"Tak czy nie dla władzy". Trzy pytania do burmistrza Olsztynka Artura Wrochny

2017-04-28 07:47:17(ost. akt: 2017-04-28 09:34:11)
Przez cały rok możecie oceniać swoją władzę. Stawiajcie TAK, jeśli samorządowcy dobrze pracują, NIE - jeśli nie realizują obietnic wyborczych. W Gazecie Olsztyńskiej publikujemy krótkie rozmowy z samorządowcami. Dziś rozmawiamy z burmistrzem Olsztynka, Arturem Wrochną.
— Z jakimi problemami przychodzą do pana mieszkańcy?
— Problemy są oczywiście różne, ale głównie takie, jak w innych małych miejscowościach. Mamy problem z mieszkaniami i drogami, bo gmina jest rozległa. Wpływ na nasze drogi mają warunki atmosferyczne. Chcielibyśmy je naprawiać raz a porządnie, ale na to, niestety, nie starcza nam funduszy. Do remontów dróg powracamy zatem co roku. Czasami w niektórych koloniach są też problemy z wodą, bo obniża się stan wód gruntowych. Ale planujemy odpowiednie inwestycje.

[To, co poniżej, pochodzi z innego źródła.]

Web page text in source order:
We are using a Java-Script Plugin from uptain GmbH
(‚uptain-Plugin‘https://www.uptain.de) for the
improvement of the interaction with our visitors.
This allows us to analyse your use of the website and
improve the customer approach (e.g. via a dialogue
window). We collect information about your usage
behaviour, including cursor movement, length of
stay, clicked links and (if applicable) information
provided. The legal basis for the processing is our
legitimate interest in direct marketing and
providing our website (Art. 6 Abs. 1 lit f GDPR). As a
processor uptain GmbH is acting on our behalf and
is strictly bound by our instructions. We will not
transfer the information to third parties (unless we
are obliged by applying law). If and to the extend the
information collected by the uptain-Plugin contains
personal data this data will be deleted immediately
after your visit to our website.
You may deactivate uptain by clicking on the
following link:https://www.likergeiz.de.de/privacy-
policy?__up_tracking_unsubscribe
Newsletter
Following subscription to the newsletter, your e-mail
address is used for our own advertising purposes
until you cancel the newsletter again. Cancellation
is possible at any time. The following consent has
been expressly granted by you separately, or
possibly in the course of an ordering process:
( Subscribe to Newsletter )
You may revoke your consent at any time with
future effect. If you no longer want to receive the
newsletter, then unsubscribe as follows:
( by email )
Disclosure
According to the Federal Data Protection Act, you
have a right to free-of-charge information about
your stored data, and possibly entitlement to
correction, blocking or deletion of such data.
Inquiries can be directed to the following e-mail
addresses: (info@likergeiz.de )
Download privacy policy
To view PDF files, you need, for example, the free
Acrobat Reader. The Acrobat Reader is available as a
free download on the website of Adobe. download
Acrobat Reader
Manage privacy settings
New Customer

— Skoro o inwestycjach mowa, to co w najbliższym czasie powstanie w Olsztynku?
— Planujemy kilka rzeczy. Na pewno wybudujemy świetlice wiejskie. Nie zabraknie też przebudowy ulic i wymiany instalacji. Kolejną inwestycją będzie rewitalizacja wieży ciśnień i powstanie młodzieżowego klubu integracji społecznej. A jeśli chodzi o te inwestycje, które obecnie realizujemy, to właśnie budujemy kilka kilometrów wodociągu na terenach wiejskich.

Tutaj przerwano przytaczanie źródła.